正如在我的TensorFlow队列和线程教程中所讨论的，在训练期间使用feed字典向模型提供数据，虽然在教程中很常见，但并不有效——可以在TensorFlow站点上阅读。相反，使用TensorFlow队列和线程更有效。注意，有一种使用Dataset API的新方法，在本教程中不会用到，但我可能会在将来更新它，以包括这种新方法。我将这段代码打包到一个名为batch_producer的函数中——这个函数提取成批的x、y训练数据——x批数据被格式化为时间步长文本数据。y批处理是相同的数据，只是延迟了一个时间步长。例如，批次中的单个x, y样本，时间步长为8，看起来像:

x = “A girl walked into a bar, and she”
y = “girl walked into a bar, and she said”

Remember that x and y will be batches of integer data, with the size (batch_size, num_steps), not text as shown above – however, I have shown the above x and y sample in text form to aid understanding. So, as demonstrated in the model architecture diagram above, we are producing a many-to-many LSTM model, where the model will be trained to predict the very next word in the sequence for each word in the number of time steps.

SUMMARY : 需要将文本数据分成*batch_size*批数据，每一批中包含*num_steps*个单词；

Here’s what the code looks like:

def batch_producer(raw_data, batch_size, num_steps):
    raw_data = tf.convert_to_tensor(raw_data, name="raw_data", dtype=tf.int32)

    data_len = tf.size(raw_data)
    batch_len = data_len // batch_size # len of every batch
    data = tf.reshape(raw_data[0: batch_size * batch_len],
                      [batch_size, batch_len])
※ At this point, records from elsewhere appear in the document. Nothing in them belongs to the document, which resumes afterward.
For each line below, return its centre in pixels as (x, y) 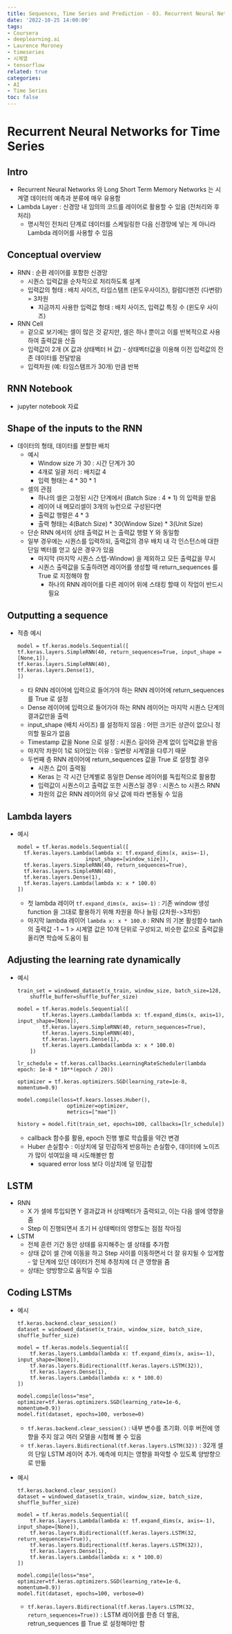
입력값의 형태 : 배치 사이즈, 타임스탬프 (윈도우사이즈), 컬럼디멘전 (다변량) (125, 290)
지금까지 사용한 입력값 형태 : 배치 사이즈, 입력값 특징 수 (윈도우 (122, 307)
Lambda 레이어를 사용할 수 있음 (70, 232)
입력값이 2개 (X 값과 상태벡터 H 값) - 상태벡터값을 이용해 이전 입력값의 (122, 349)
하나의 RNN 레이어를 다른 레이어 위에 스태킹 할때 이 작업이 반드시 (135, 585)
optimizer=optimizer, (98, 1106)
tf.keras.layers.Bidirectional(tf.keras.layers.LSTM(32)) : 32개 (122, 1445)
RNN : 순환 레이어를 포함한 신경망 (62, 272)
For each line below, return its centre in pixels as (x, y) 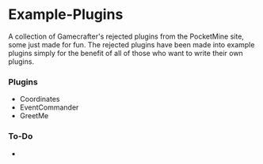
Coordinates (40, 99)
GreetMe (34, 116)
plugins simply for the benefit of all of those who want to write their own (126, 53)
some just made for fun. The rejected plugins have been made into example (131, 44)
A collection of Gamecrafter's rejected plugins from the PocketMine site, (126, 36)
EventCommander (49, 107)
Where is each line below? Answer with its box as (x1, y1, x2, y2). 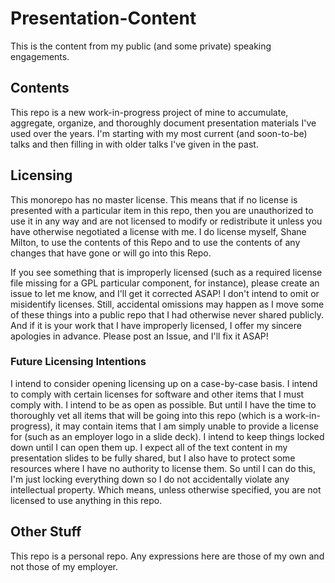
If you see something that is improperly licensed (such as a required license (10, 266, 323, 278)
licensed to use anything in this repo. (10, 494, 163, 506)
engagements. (10, 50, 70, 62)
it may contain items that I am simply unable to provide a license (54, 420, 319, 432)
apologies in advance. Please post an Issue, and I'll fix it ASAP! (10, 330, 269, 342)
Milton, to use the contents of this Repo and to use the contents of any (10, 236, 301, 248)
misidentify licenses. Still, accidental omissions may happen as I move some (10, 298, 325, 310)
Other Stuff (10, 523, 82, 541)
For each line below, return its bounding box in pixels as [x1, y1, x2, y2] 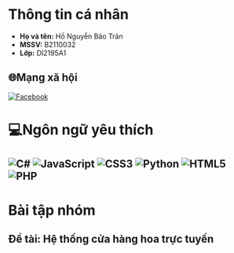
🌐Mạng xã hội [8, 71, 78, 84]
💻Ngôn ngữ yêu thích [8, 120, 154, 138]
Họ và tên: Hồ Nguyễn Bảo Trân [19, 31, 123, 41]
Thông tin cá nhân [8, 5, 130, 24]
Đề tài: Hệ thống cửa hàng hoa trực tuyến [8, 232, 214, 245]
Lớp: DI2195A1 [19, 48, 67, 57]
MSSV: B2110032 [19, 39, 76, 49]
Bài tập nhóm [8, 201, 96, 219]
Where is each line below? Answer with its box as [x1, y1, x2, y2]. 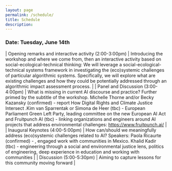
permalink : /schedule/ [5, 12, 54, 17]
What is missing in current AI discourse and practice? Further [27, 88, 157, 95]
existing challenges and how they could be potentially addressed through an [5, 78, 167, 84]
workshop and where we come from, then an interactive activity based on [5, 56, 162, 62]
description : [5, 22, 33, 27]
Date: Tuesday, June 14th [5, 39, 70, 46]
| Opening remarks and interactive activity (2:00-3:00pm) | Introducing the [5, 50, 163, 56]
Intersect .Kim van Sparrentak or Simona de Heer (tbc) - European [5, 105, 145, 111]
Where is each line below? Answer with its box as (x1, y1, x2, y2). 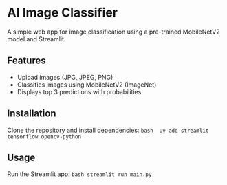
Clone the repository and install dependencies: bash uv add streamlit (7, 126, 209, 134)
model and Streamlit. (7, 34, 66, 43)
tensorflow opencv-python (7, 133, 81, 140)
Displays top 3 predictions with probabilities (17, 87, 142, 96)
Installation (7, 108, 56, 120)
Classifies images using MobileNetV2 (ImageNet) (17, 80, 157, 89)
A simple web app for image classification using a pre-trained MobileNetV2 (7, 28, 220, 36)
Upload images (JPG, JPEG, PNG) (17, 73, 113, 81)
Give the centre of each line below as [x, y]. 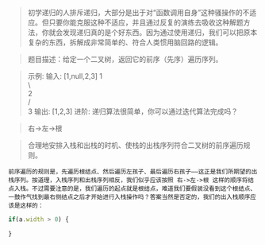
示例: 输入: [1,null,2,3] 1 [65, 76]
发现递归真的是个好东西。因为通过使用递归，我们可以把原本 [160, 32]
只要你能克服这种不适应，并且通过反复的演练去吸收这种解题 [146, 22]
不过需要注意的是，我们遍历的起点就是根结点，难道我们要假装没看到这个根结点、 [144, 189]
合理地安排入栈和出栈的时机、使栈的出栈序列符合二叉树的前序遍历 [135, 145]
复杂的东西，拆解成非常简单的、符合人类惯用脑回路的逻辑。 [125, 42]
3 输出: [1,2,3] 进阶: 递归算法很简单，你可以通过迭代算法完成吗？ [133, 111]
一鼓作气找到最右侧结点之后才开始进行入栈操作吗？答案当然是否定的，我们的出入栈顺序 [129, 197]
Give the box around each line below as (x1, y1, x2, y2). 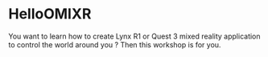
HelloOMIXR (8, 5, 92, 23)
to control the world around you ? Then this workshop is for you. (8, 39, 221, 49)
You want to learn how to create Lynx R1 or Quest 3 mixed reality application (8, 31, 261, 41)
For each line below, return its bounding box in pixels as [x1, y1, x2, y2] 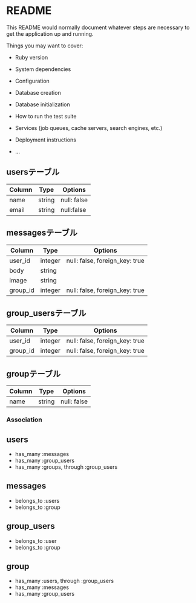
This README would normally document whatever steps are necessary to [6, 24, 190, 31]
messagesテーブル [6, 228, 77, 238]
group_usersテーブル [6, 308, 87, 318]
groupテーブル [6, 369, 61, 379]
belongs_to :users [15, 497, 60, 504]
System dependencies [15, 65, 71, 73]
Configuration [15, 77, 50, 84]
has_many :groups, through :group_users [15, 463, 118, 471]
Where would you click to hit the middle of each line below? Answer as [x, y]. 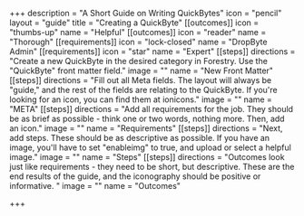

    epoch_size = (batch_len - 1) // num_steps

    i = tf.train.range_input_producer(epoch_size, shuffle=False).dequeue()
    x = data[:, i * num_steps:(i + 1) * num_steps]
    x.set_shape([batch_size, num_steps])
    y = data[:, i * num_steps + 1: (i + 1) * num_steps + 1]
    y.set_shape([batch_size, num_steps])
    return x, y

In the code above, first, the raw text data is converted into an int32 tensor. Next, the length of the full data set is calculated and stored in data_len and this is then divided by the batch size in an integer division (//) to get the number of full batches of data available within the dataset. The next line reshapes the raw_data tensor (restricted in size to the number of full batches of data i.e. 0 to batch_size * batch_len) into a (batch_size, batch_len) shape. The next line sets the number of iterations in each epoch – usually, this is set so that all the training data is passed through the algorithm in each epoch. This is what occurs here – the number of batches in the data (batch_len) is integer divided by the number of time steps – this gives the number of time-step-sized batches that are available to be iterated through in a single epoch.

Creating the model

In this code example, in order to have nice encapsulation and better-looking code, I’ll be building the model in Python classes. The first class is a simple class that contains the input data:

class Input(object):
    def __init__(self, batch_size, num_steps, data):
        self.batch_size = batch_size
        self.num_steps = num_steps
        self.epoch_size = ((len(data) // batch_size) - 1) // num_steps
        self.input_data, self.targets = batch_producer(data, batch_size, num_steps)

We pass this object important input data information such as batch size, the number of recurrent time steps and finally the raw data file we wish to extract batch data from. The previously explained batch_producer function, when called, will return our input data batch x and the associated time step + 1 target data batch, y.